(How to complete this task):
Among the entries below, only the lines from the one with "Error. (6, 542, 36, 559)" through the one with "pixels as (x1, y1, x2, y2)" are to be retyped, exactly and without pictures.
[[ Input material open ]]
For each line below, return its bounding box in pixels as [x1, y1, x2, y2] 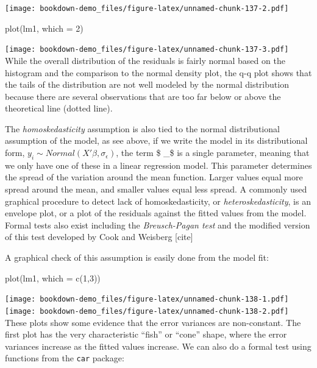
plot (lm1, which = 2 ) [5, 21, 84, 34]
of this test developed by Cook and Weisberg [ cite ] [5, 230, 193, 243]
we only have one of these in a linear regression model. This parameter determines [5, 158, 312, 171]
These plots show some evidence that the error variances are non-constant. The [5, 316, 301, 328]
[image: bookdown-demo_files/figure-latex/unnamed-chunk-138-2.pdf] [5, 306, 289, 316]
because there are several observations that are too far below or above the [5, 90, 281, 102]
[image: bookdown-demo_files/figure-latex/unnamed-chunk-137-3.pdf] [5, 45, 289, 54]
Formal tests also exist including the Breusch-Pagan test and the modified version [5, 218, 310, 231]
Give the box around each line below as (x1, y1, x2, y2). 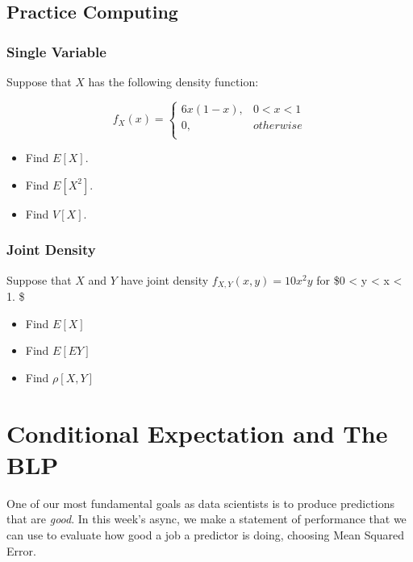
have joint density (120, 271, 209, 288)
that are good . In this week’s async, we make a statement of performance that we (6, 510, 407, 527)
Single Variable (6, 41, 106, 61)
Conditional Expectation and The (6, 416, 388, 449)
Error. (6, 542, 36, 559)
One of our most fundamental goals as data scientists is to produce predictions (6, 494, 394, 511)
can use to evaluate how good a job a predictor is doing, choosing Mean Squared (6, 526, 405, 543)
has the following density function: (88, 73, 259, 90)
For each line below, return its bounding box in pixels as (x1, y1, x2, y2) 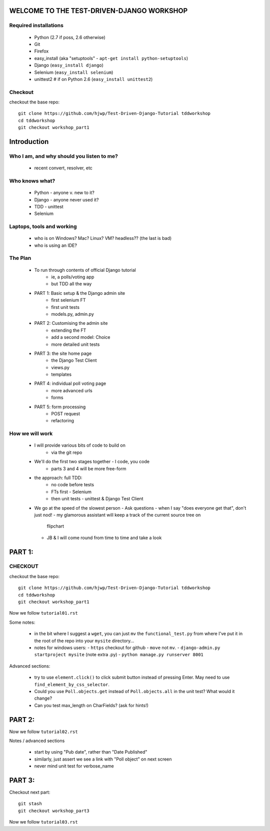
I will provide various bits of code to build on (34, 442, 126, 448)
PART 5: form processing (34, 404, 86, 410)
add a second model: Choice (51, 334, 110, 340)
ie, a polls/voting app (51, 274, 94, 280)
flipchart (46, 523, 64, 529)
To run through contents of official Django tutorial (34, 267, 136, 273)
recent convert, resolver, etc (34, 165, 92, 171)
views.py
[[ Input material closed ]]
(Output):
Error. (6, 542, 36, 559)
One of our most fundamental goals as data scientists is to produce predictions (6, 494, 394, 511)
can use to evaluate how good a job a predictor is doing, choosing Mean Squared (6, 526, 405, 543)
has the following density function: (88, 73, 259, 90)
For each line below, return its bounding box in pixels as (x1, y1, x2, y2) 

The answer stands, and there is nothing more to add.